Memory Efficiency: By processing the JSON file in chunks and using the Bulk API, we avoid loading all records into memory at once, preventing out-of-memory errors.
Parallel Processing: Using virtual threads allows us to process multiple files concurrently, further improving performance.
Scalability: The Bulk API enables Elasticsearch to handle a higher throughput of indexing operations, making your application more scalable.

Comparison: Index API vs. Bulk API

Performance Test

To illustrate the performance difference, consider importing a dataset of 1 million address records:

Index API:
Each document is indexed individually.
High network overhead and slower performance.
Increased load on Elasticsearch cluster.
Bulk API:
Documents are batched into requests of 1,000 documents each.
Reduced network overhead and faster performance.
Lower resource consumption on Elasticsearch cluster.

Test Results

Index API: Took approximately 2 hours to index around 1 million records.
Bulk API: Took approximately 15 minutes to index around 1 million records.

The Bulk API provided a 8x performance improvement, demonstrating its efficiency in handling large data imports.

Conclusion

Importing large datasets into Elasticsearch can be challenging, but the Bulk API offers a robust solution. By batching documents into single requests, you can significantly improve indexing performance and resource efficiency. The practical example provided demonstrates how to implement this approach in Java, making it easier to manage large data imports and maintain the performance of your Elasticsearch cluster.

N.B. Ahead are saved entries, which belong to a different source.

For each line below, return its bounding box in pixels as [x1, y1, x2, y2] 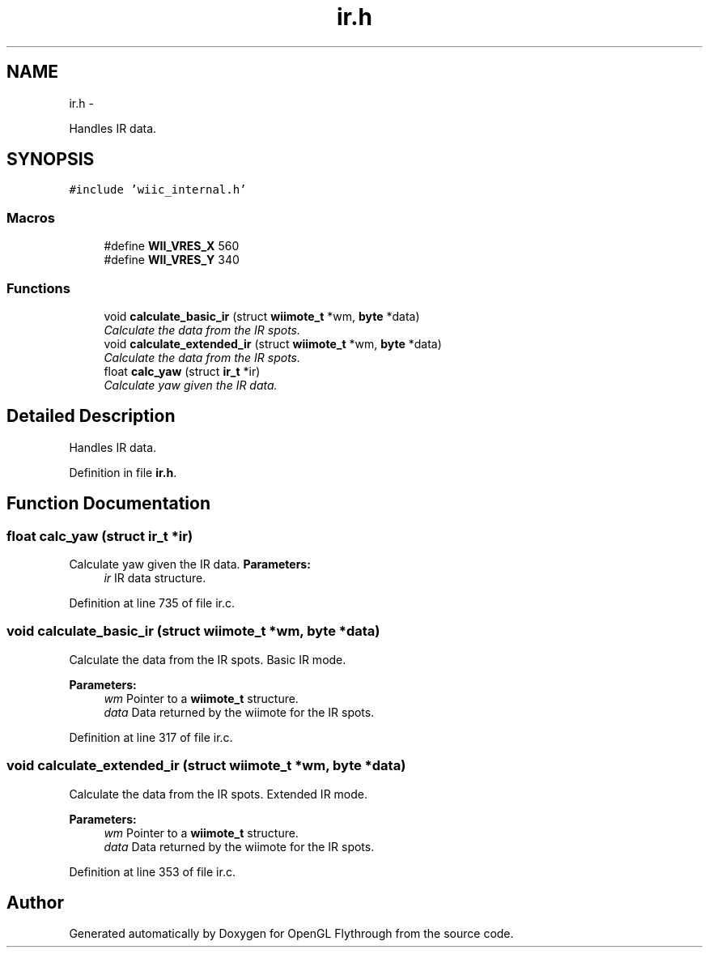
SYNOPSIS [6, 149, 95, 170]
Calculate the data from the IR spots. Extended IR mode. [69, 786, 368, 801]
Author [6, 892, 64, 913]
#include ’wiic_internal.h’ [69, 183, 247, 197]
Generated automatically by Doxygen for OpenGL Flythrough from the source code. [69, 926, 514, 941]
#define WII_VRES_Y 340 [104, 253, 240, 267]
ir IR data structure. [104, 571, 206, 585]
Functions [6, 279, 70, 296]
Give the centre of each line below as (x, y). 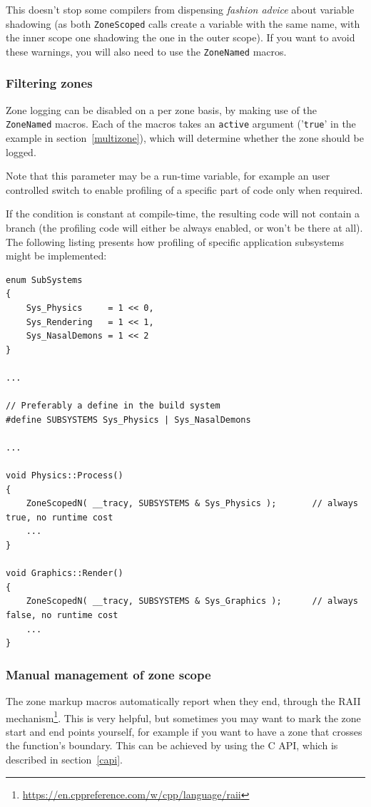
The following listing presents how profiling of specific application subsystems (175, 241)
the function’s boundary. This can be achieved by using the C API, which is (172, 745)
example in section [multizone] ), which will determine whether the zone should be (185, 137)
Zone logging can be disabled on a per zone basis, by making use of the (161, 109)
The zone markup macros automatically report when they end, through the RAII (183, 700)
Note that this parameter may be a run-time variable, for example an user (168, 176)
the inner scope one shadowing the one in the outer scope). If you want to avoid (181, 37)
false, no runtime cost (62, 615)
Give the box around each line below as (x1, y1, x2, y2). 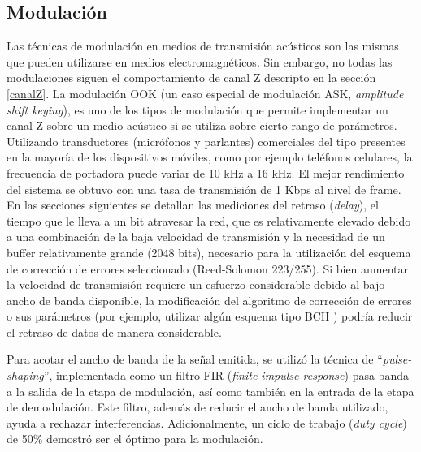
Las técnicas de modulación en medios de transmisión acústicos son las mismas (7, 37, 399, 54)
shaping (7, 367, 44, 384)
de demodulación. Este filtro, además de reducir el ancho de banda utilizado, (7, 398, 388, 415)
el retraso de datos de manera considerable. (7, 323, 222, 340)
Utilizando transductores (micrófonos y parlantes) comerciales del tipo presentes (7, 132, 406, 149)
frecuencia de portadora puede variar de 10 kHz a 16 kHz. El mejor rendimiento (7, 164, 405, 181)
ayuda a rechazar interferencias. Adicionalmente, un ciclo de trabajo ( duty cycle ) (7, 414, 407, 431)
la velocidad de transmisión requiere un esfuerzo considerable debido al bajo (7, 276, 385, 293)

Switching from the traditional Index API to the Bulk API can result in substantial performance gains and resource savings. For any large-scale data import tasks, leveraging the Bulk API is the way to go.

Happy coding, and may your data always be efficiently indexed!

Note: This story is written by Chat-GPT with several corrections on prompts and some edits by me. :) Thanks to OpenAI for the great Chat-GPT and to humanity for accumulating so much information, providing valuable input for large language models.